Let's fix this: Replace _PM with for the probe id names in GSE29617_set2
probe_ids <- gsub("_PM", "", rownames(GSE29617_set2))
probe_data <- select(hthgu133a.db, keys = probe_ids, columns = "SYMBOL",
keytype = "PROBEID")
## Warning in .generateExtraRows(tab, keys, jointype): 'select' resulted in
## 1:many mapping between keys and return rows
probe_data[1, ]
## PROBEID SYMBOL
## 1 1007_s_at DDR1
What's the warning? Some probes match up with multiple genes, therefore those probe IDs will have more than one record.
This gives us too many rows, what do we do? Concatenate the gene names so that there will be one row per probe ID.
library(data.table)
probe_data_dt <- data.table(probe_data)
probe_data_dt_unique <- probe_data_dt[, list(SYMBOL = paste(SYMBOL,
collapse = ";")), by = "PROBEID"]
probe_data_dt_unique[SYMBOL %like% ";"]
## PROBEID SYMBOL
## 1: 1007_s_at DDR1;MIR4640
## 2: 1294_at UBA7;MIR5193
## 3: 1773_at FNTB;CHURC1-FNTB
## 4: 200012_x_at RPL21;SNORD102;SNORA27;RPL21P28
## 5: 200018_at RPS13;SNORD14B;LOC100508408
## ---
## 1143: 65133_i_at INO80B;INO80B-WBP1
## 1144: 65585_at FAM86C1;FAM86B1;FAM86FP;FAM86B2;FAM86DP
## 1145: 66053_at HNRNPUL2;HNRNPUL2-BSCL2
## 1146: 78495_at LOC155060;ZNF783
## 1147: 91617_at DGCR8;MIR1306
annotaded_probes <- data.frame(probe_data_dt_unique)
rownames(annotaded_probes) <- rownames(GSE29617_set2)

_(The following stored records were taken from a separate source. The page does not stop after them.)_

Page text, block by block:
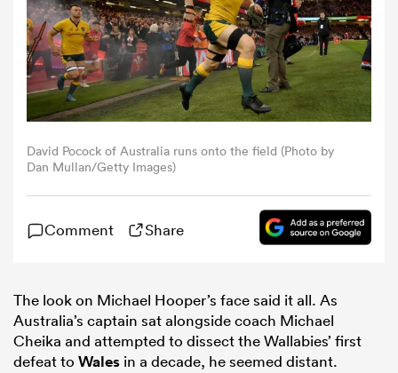
Women
David Pocock of Australia runs onto the field (Photo by
Dan Mullan/Getty Images)
Comment Share
The look on Michael Hooper’s face said it all. As
Australia’s captain sat alongside coach Michael
Cheika and attempted to dissect the Wallabies’ first
defeat to Wales in a decade, he seemed distant.
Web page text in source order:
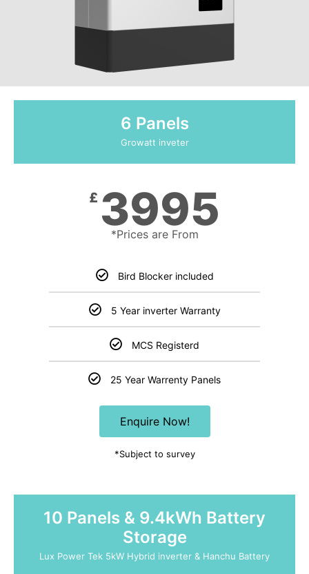
6 Panels
Growatt inveter
£ 3995
*Prices are From
Bird Blocker included
5 Year inverter Warranty
MCS Registerd
25 Year Warrenty Panels
Enquire Now!
*Subject to survey
10 Panels & 9.4kWh Battery
Storage
Lux Power Tek 5kW Hybrid inverter & Hanchu Battery
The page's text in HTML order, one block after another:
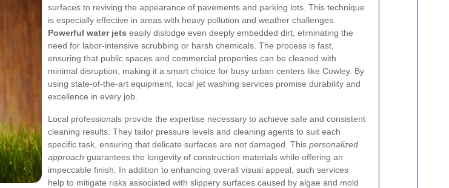
surfaces to reviving the appearance of pavements and parking lots. This technique
is especially effective in areas with heavy pollution and weather challenges.
Powerful water jets easily dislodge even deeply embedded dirt, eliminating the
need for labor-intensive scrubbing or harsh chemicals. The process is fast,
ensuring that public spaces and commercial properties can be cleaned with
minimal disruption, making it a smart choice for busy urban centers like Cowley. By
using state-of-the-art equipment, local jet washing services promise durability and
excellence in every job.
Local professionals provide the expertise necessary to achieve safe and consistent
cleaning results. They tailor pressure levels and cleaning agents to suit each
specific task, ensuring that delicate surfaces are not damaged. This personalized
approach guarantees the longevity of construction materials while offering an
impeccable finish. In addition to enhancing overall visual appeal, such services
help to mitigate risks associated with slippery surfaces caused by algae and mold
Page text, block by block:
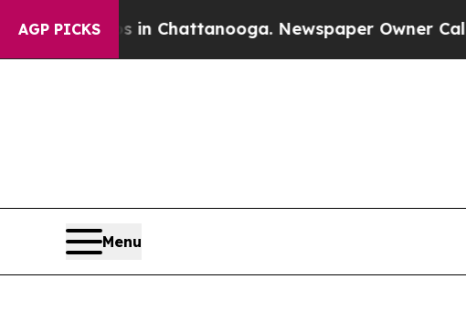
AGP PICKS
Chaos in Chattanooga. Newspaper Owner Calls the
Menu
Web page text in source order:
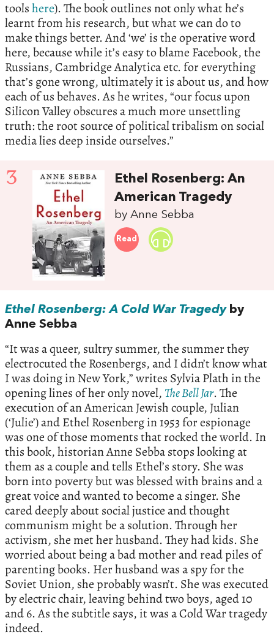
toolshere). The book outlines not only what he’s
learnt from his research, but what we can do to
make things better. And ‘we’ is the operative word
here, because while it’s easy to blame Facebook, the
Russians, Cambridge Analytica etc. for everything
that’s gone wrong, ultimately it is about us, and how
each of us behaves. As he writes, “our focus upon
Silicon Valley obscures a much more unsettling
truth: the root source of political tribalism on social
media lies deep inside ourselves.”
3
Ethel Rosenberg: An
American Tragedy
by Anne Sebba
Read
Ethel Rosenberg: A Cold War Tragedy by
Anne Sebba
“It was a queer, sultry summer, the summer they
electrocuted the Rosenbergs, and I didn’t know what
I was doing in New York,” writes Sylvia Plath in the
opening lines of her only novel, The Bell Jar. The
execution of an American Jewish couple, Julian
(‘Julie’) and Ethel Rosenberg in 1953 for espionage
was one of those moments that rocked the world. In
this book, historian Anne Sebba stops looking at
them as a couple and tells Ethel’s story. She was
born into poverty but was blessed with brains and a
great voice and wanted to become a singer. She
cared deeply about social justice and thought
communism might be a solution. Through her
activism, she met her husband. They had kids. She
worried about being a bad mother and read piles of
parenting books. Her husband was a spy for the
Soviet Union, she probably wasn’t. She was executed
by electric chair, leaving behind two boys, aged 10
and 6. As the subtitle says, it was a Cold War tragedy
indeed.
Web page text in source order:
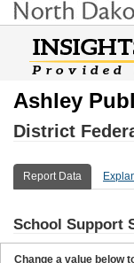
Ashley
District
Report Data
School Support
Change a value below
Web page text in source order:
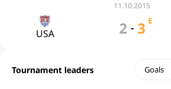
11.10.2015
USA 2 - 3 E
Tournament leaders Goals
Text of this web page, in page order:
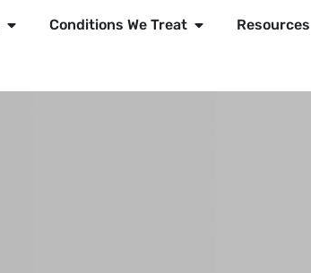
Conditions We Treat Resources

fData(GSE29617_set2) <- annotaded_probes
head(fData(GSE29617_set2))
## PROBEID SYMBOL
## 1007_PM_s_at 1007_s_at DDR1;MIR4640
## 1053_PM_at 1053_at RFC2
## 117_PM_at 117_at HSPA6
## 121_PM_at 121_at PAX8
## 1255_PM_g_at 1255_g_at GUCA1A
## 1294_PM_at 1294_at UBA7;MIR5193
Now you're ready to get the data that you will have to analyze for your second homework.